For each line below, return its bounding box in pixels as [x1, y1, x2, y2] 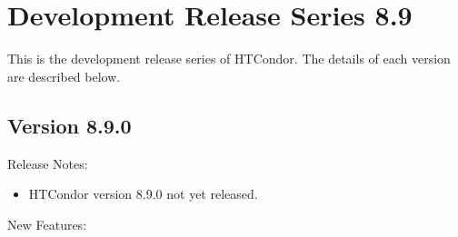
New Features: [7, 214, 87, 233]
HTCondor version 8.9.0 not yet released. [28, 184, 258, 203]
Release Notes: [7, 153, 88, 173]
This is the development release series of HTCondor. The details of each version [7, 49, 451, 68]
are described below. [7, 66, 121, 85]

EXERCISE: In the material above, show every line where the word "version" turns up.

THE ANSWER:
HTCondor version 8.9.0 not yet released. [28, 184, 258, 203]
This is the development release series of HTCondor. The details of each version [7, 49, 451, 68]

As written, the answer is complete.